Sprinting across Warren Road after he had been shot multiple times, Baltimore County Police Detective Jonathan Chih collapsed.

“I couldn’t get up, and I couldn’t reach my gun,” Chih testified on Thursday in the Baltimore County Courts Building. “It was a bad nightmare.”

Chih said he sat up and tried to position his body armor to face the gunman. That’s when he said it felt like someone had kicked him — and he fell onto his back.

He said he thought about how he would not survive to make it that weekend to his father’s birthday dinner.

Somehow, Chih said, he withdrew his Glock 17. Everything, he said, was “blurry and slow motion.” He managed to return fire as the shooter stole his 2013 Ram 1500 and then peeled off over a bridge spanning the Loch Raven Reservoir, heading toward Harford County.

For almost three hours, Chih testified during the trial of David Linthicum in Baltimore County Circuit Court about what unfolded that night and watched body camera video of the shooting. At times, Chih choked up.
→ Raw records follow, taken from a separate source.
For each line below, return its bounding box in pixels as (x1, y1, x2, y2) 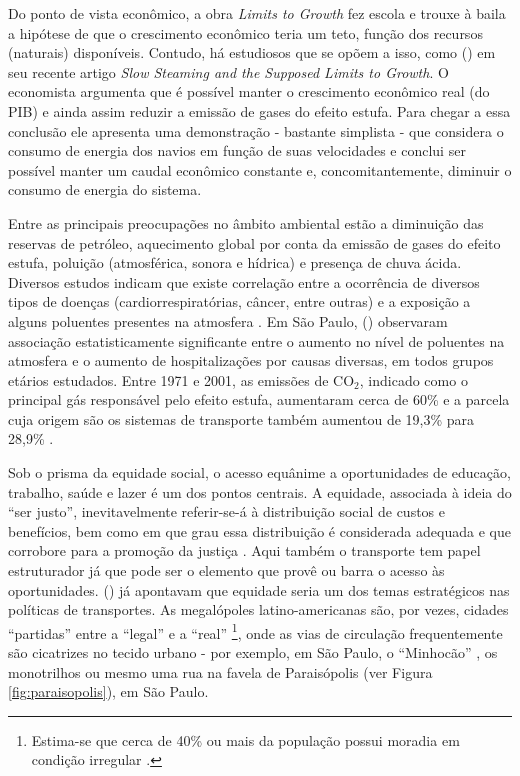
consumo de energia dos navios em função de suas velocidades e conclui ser (8, 140, 466, 161)
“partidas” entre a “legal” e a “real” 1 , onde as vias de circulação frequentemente (8, 619, 503, 643)
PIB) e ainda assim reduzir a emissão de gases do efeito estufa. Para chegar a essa (8, 100, 511, 121)
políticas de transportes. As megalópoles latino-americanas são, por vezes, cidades (8, 599, 509, 620)
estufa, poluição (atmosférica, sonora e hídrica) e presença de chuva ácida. (8, 252, 462, 273)
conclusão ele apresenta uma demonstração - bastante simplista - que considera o (8, 120, 504, 141)
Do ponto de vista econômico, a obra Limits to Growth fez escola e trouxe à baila (8, 3, 506, 23)
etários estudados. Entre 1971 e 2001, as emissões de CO (8, 369, 355, 390)
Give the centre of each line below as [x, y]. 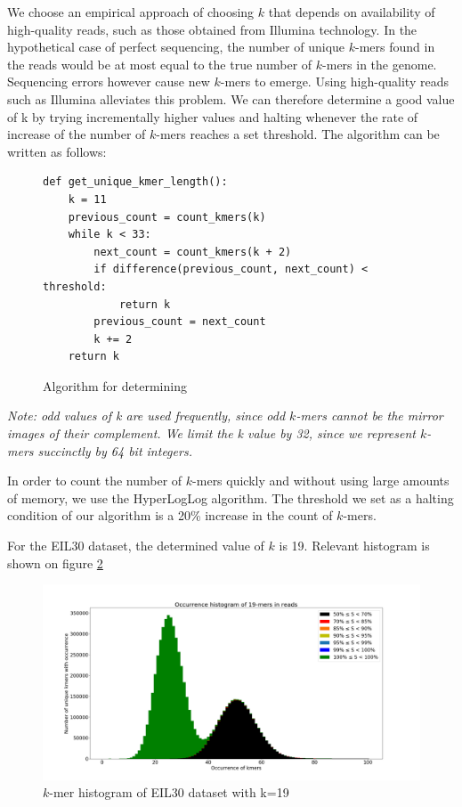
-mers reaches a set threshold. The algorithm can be [298, 134]
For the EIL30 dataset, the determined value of [136, 546]
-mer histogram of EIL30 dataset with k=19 [169, 792]
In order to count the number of [95, 481]
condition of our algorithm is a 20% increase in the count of [170, 515]
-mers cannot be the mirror [369, 416]
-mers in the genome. [380, 64]
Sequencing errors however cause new [109, 82]
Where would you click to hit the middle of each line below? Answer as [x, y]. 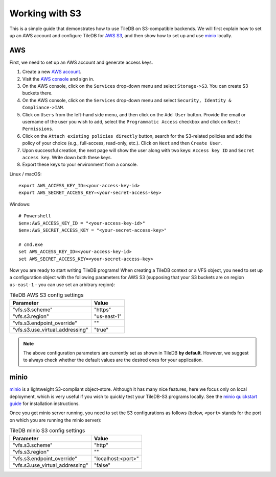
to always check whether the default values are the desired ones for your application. [113, 360]
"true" [101, 330]
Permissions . [38, 129]
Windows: [20, 204]
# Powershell [35, 216]
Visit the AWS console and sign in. [58, 79]
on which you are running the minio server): [55, 420]
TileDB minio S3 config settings [47, 431]
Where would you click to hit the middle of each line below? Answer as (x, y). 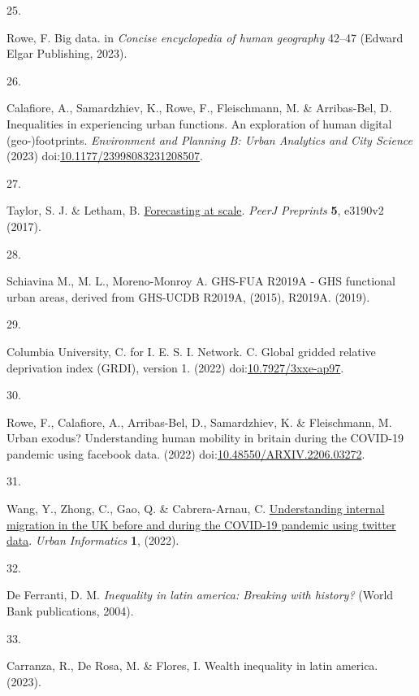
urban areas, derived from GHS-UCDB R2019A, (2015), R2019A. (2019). (188, 296)
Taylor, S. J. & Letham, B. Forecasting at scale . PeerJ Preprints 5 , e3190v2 (195, 210)
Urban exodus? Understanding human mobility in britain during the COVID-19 (205, 438)
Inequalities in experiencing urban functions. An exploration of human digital (199, 123)
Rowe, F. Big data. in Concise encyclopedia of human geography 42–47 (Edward (205, 37)
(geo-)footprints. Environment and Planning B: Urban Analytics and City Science (209, 139)
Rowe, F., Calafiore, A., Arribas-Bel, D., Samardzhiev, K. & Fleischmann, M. (199, 422)
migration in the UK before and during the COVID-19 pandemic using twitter (201, 524)
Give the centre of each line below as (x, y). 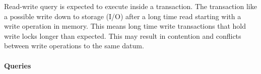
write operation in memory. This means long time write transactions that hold (125, 26)
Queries (18, 65)
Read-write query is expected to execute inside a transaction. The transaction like (130, 6)
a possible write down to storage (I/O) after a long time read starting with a (123, 16)
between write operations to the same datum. (74, 46)
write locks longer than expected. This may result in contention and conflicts (123, 35)
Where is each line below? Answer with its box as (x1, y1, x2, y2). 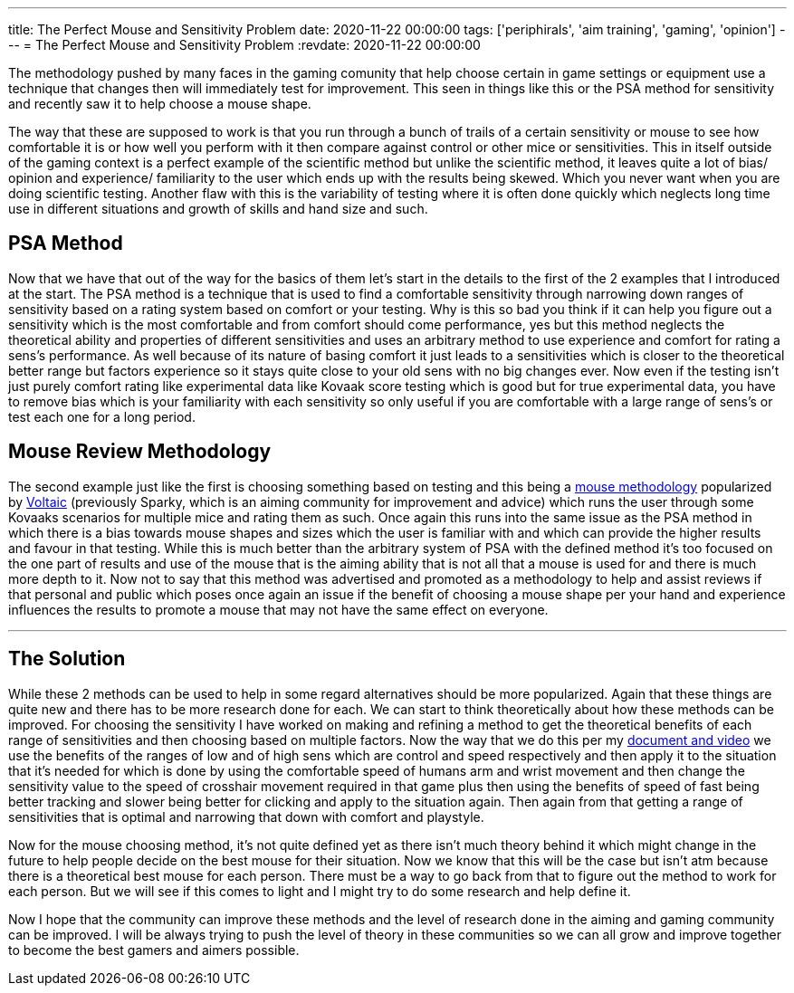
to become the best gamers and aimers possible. (8, 941, 300, 958)
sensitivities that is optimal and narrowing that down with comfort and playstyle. (8, 808, 484, 825)
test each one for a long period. (8, 408, 196, 425)
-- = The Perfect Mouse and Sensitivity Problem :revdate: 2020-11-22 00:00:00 (8, 37, 481, 53)
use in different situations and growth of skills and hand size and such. (8, 201, 428, 216)
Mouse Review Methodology (8, 440, 272, 463)
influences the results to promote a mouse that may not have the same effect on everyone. (8, 601, 549, 617)
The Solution (8, 647, 126, 671)
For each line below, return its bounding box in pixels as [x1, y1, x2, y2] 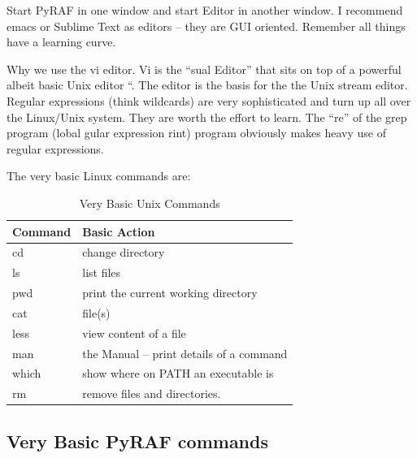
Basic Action [82, 223, 155, 240]
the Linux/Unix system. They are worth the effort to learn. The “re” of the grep [7, 108, 407, 125]
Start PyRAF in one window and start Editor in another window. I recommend [7, 2, 403, 18]
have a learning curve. [7, 33, 116, 50]
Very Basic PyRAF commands [7, 428, 268, 453]
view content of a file [82, 324, 186, 341]
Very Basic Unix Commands [79, 194, 220, 211]
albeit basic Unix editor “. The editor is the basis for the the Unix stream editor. [7, 76, 408, 93]
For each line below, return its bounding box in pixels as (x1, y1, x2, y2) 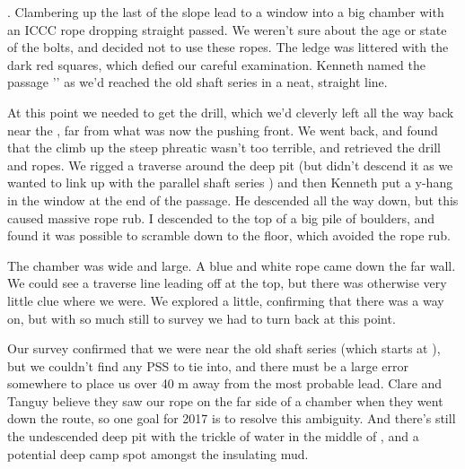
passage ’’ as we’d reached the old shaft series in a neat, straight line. (7, 73, 388, 91)
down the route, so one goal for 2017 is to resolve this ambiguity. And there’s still (7, 409, 456, 428)
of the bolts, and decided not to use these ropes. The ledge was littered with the (7, 38, 449, 56)
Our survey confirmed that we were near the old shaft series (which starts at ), (7, 339, 441, 358)
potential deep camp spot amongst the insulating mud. (7, 444, 309, 463)
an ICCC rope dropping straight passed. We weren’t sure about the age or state (7, 20, 447, 39)
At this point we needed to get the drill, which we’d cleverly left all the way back (7, 102, 454, 121)
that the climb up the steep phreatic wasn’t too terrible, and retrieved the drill (7, 138, 442, 157)
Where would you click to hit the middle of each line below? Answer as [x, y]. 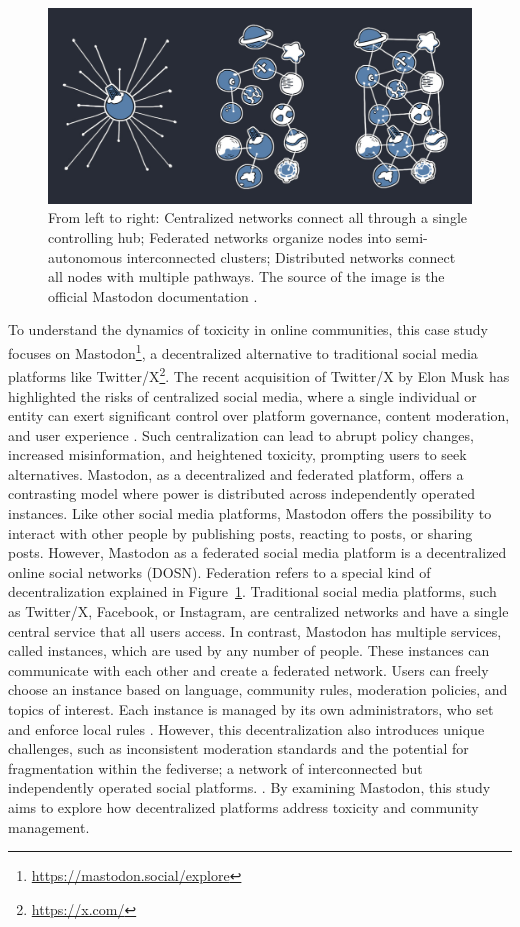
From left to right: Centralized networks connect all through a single [257, 217]
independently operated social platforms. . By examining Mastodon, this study [249, 787]
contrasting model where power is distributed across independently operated [241, 493]
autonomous [85, 256]
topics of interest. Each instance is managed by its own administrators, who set [251, 709]
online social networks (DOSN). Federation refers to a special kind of [219, 571]
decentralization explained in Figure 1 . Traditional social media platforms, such [252, 591]
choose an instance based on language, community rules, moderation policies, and [258, 689]
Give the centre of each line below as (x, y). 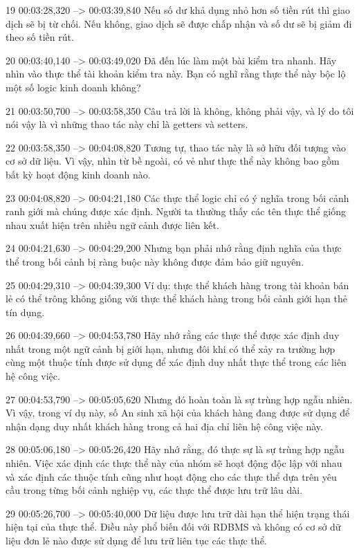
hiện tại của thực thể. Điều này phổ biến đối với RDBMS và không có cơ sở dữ (173, 527)
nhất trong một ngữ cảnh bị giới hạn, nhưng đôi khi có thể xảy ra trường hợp (171, 348)
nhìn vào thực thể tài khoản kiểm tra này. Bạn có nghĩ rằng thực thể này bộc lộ (176, 74)
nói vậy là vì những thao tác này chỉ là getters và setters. (127, 124)
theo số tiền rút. (40, 37)
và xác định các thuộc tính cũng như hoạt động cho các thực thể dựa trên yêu (171, 476)
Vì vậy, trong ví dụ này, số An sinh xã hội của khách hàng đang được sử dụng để (178, 413)
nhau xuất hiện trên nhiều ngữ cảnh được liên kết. (112, 224)
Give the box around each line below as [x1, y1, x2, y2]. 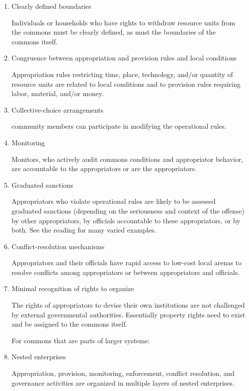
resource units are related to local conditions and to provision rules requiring [11, 78, 241, 89]
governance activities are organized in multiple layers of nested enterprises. [11, 377, 234, 388]
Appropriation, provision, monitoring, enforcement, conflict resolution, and [11, 368, 235, 378]
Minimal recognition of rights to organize [11, 283, 134, 293]
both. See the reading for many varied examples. [11, 225, 156, 235]
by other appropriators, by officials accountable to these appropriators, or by [11, 215, 241, 225]
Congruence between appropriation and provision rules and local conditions [11, 53, 237, 63]
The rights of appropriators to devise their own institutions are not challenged [11, 300, 245, 310]
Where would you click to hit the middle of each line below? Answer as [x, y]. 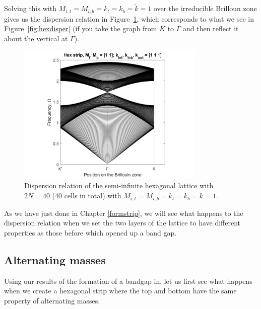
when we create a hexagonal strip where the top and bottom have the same [120, 291]
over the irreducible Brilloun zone [205, 8]
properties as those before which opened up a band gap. [90, 232]
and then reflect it [211, 28]
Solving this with [30, 8]
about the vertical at [36, 38]
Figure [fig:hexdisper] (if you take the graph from [81, 28]
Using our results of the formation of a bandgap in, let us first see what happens [128, 281]
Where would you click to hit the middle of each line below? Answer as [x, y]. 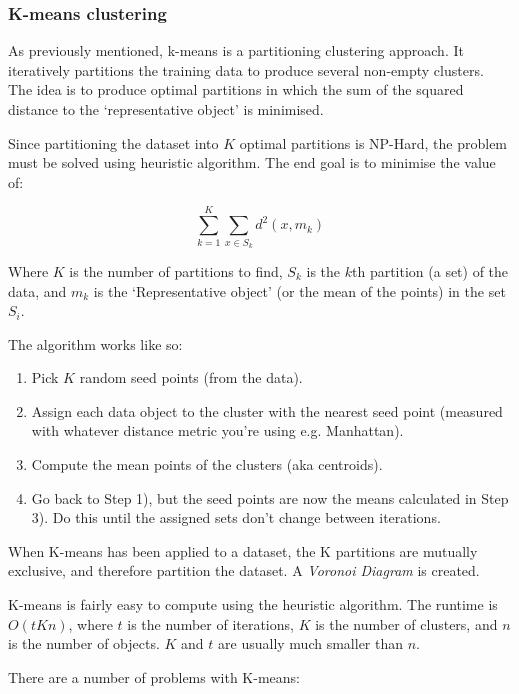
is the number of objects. [84, 643]
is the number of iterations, [210, 623]
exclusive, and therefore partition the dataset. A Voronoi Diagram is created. [244, 570]
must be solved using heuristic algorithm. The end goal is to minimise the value [252, 162]
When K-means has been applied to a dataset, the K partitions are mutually [243, 550]
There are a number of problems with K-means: [154, 676]
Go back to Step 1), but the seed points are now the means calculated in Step [270, 497]
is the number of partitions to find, [176, 270]
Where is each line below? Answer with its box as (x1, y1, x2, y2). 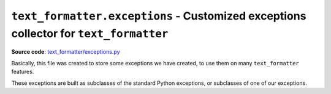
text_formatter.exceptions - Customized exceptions (11, 9, 306, 23)
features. (11, 68, 34, 76)
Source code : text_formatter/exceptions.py (11, 48, 120, 56)
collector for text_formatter (11, 26, 169, 40)
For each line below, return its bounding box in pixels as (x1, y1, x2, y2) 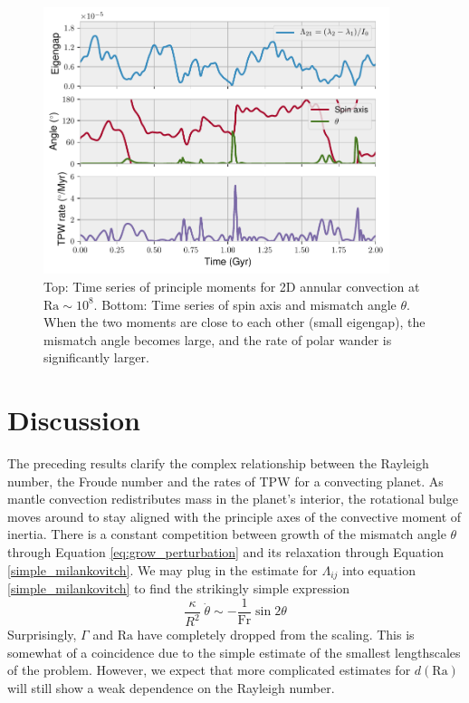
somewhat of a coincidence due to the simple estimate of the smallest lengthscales (7, 642, 461, 661)
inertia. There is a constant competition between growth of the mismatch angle (7, 525, 446, 544)
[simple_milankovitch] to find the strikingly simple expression (7, 579, 350, 598)
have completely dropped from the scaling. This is (137, 625, 415, 644)
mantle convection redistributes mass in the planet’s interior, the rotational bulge (7, 489, 458, 508)
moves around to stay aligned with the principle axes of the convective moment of (7, 506, 462, 525)
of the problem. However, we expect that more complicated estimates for (7, 660, 411, 679)
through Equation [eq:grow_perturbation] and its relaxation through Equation (7, 543, 444, 562)
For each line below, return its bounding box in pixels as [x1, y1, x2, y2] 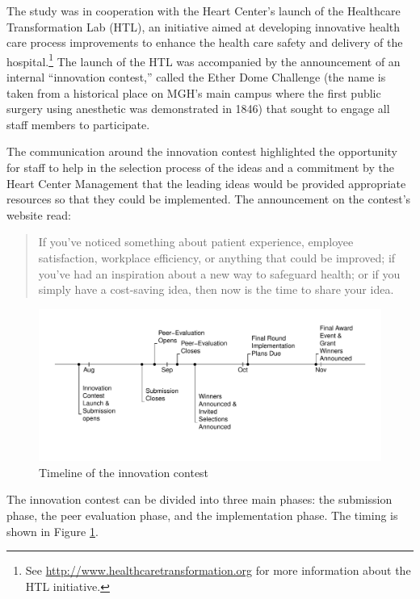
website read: [6, 206, 71, 223]
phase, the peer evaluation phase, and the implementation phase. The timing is [6, 506, 398, 523]
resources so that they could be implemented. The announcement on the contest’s [6, 191, 411, 207]
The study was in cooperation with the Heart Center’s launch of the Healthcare [6, 2, 401, 19]
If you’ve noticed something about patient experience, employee [38, 233, 354, 250]
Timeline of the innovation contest [39, 463, 209, 480]
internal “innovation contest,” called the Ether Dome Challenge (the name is [6, 69, 386, 86]
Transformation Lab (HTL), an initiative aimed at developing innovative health [6, 18, 401, 35]
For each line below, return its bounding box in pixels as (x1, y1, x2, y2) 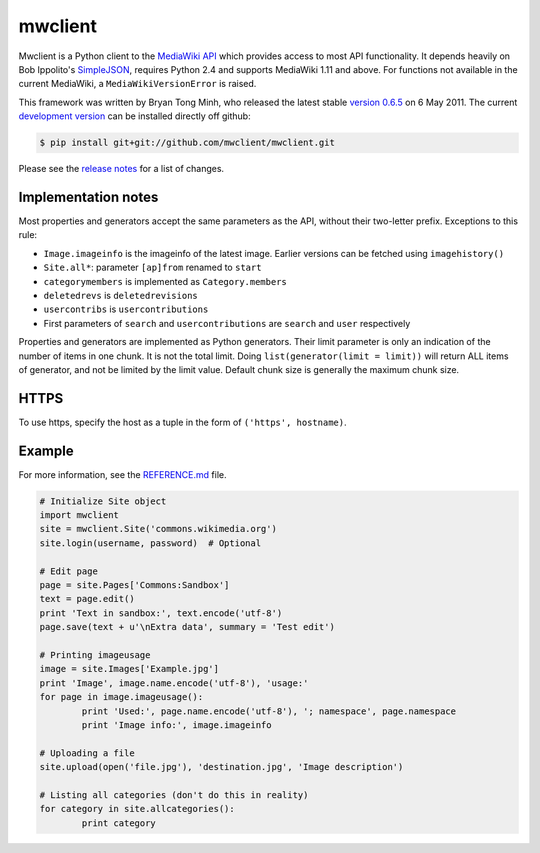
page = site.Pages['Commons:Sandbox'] (39, 580, 230, 591)
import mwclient (39, 510, 120, 521)
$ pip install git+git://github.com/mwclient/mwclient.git (39, 137, 335, 149)
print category (81, 817, 157, 829)
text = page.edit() (39, 593, 135, 605)
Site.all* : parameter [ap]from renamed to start (43, 261, 262, 274)
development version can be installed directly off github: (18, 110, 251, 122)
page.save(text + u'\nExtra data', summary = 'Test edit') (39, 621, 335, 633)
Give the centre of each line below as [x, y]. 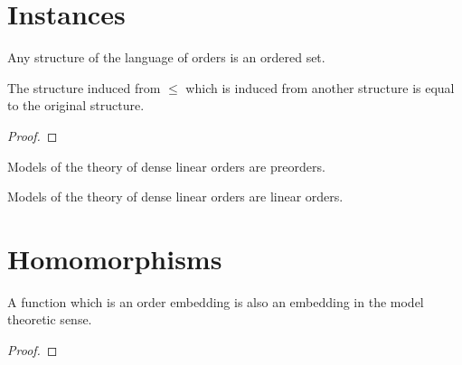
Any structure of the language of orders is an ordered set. [166, 57]
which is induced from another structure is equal [320, 87]
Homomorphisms [115, 258]
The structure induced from [84, 87]
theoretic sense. [50, 319]
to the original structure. [76, 105]
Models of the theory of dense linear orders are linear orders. [175, 197]
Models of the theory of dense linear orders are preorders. [166, 166]
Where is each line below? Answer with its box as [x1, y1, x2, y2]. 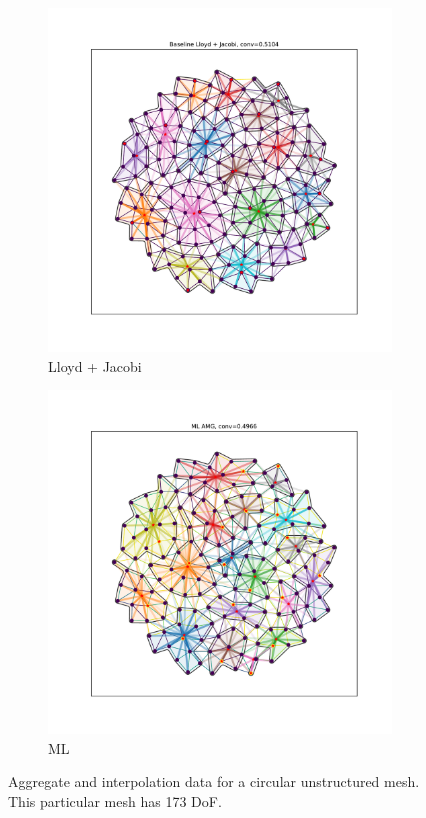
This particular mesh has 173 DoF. [8, 790, 222, 811]
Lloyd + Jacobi [48, 355, 142, 376]
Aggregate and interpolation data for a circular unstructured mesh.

Linthicum, 26, of Cockeysville, is charged with five counts of attempted first-degree murder and related offenses.

His attorneys, Deborah Katz Levi and James Dills, argue that their client was going through a mental health crisis and contend that the police fumbled their response.

Levi is director of special litigation for the Maryland Office of the Public Defender in Baltimore. Meanwhile, Dills is district public defender for Baltimore County.

Chih testified that he agreed to check out a report about a person who was walking on Warren Road near Bosley Road on Feb. 9, 2023.

Law enforcement was searching for Linthicum, who wounded Officer Barry Jordan on Feb. 8, 2023, after he responded to a call about a man with a gun threatening to kill himself.

In his mind, Chih said, he thought that Linthicum had returned to his house on Powers Avenue above Sherwood Road in Cockeysville. That’s because there had been chatter on the police radio about the lights at the home flickering on and off.

Later, Chih drove past a man who was walking on the side of the road and noticed that he had his thumb out.

At that moment, Chih said, he thought that the man was a hitchhiker.

Next, Chih said, he pulled over, climbed out of his pickup and walked to the bed of his truck to activate the police lights. He said he wanted to stop and identify the man, and take him home.

“I’m out with him,” Chih called out over the police radio. “I think he’s trying to hitchhike.”

Baltimore County Police Chief Robert McCullough presents the Baltimore County Police Foundation’s 2024 Valor Award to Detective Jonathan Chih. (Baltimore County Police Department)

He said he could only see a silhouette. Chih wore a body camera on his right shoulder, which captured what happened next:

“What’s up?” Chih said.

“Are you here to kill me?” Linthicum asked.

“No,” Chih replied. “Why?”

That’s when Linthicum opened fire.

Chih screamed, dropped expletives and described where he had been hit. “I’m shot, I’m shot, I’m shot!”

Police, he said, threw him in the bed of a pickup and drove to an ambulance. He was then taken to the Maryland Shock Trauma Center.

Several days later, Chih said, he regained consciousness. He estimated that he spent 10 or 11 days in the hospital and then about 2 1/2 weeks in inpatient rehabilitation. He said he’s on modified duty, and his rank is now officer.

At one point, Chih took off his gray suit jacket, climbed down from the witness stand and showed the jury one of his arms. A bullet shattered his ulna, and doctors inserted a metal plate.

Baltimore County Police Detective Jonathan Chih was shot multiple times on Warren Road in Cockeysville on Feb. 9, 2023. David Linthicum then stole his 2013 Ram 1500 and sped off over a bridge spanning the Loch Raven Reservoir. (Ulysses Muñoz/The Baltimore Banner)

On cross-examination, Chih said the Baltimore County Police Department had communicated that Linthicum was armed and dangerous and directed officers to use extreme caution.

He said he knew that schools were on lockdown and there was a shelter-in-place order. Everyone, Chih said, was on the lookout.

Chih acknowledged that he could have turned around in his pickup. But he said he wanted to identify himself as a police officer.

“I could’ve done a lot of things different that night,” Chih testified. “Yes.”

When asked whether he wishes that he would have never got out of his truck, Chih briefly hesitated. The question, he said, was difficult to answer.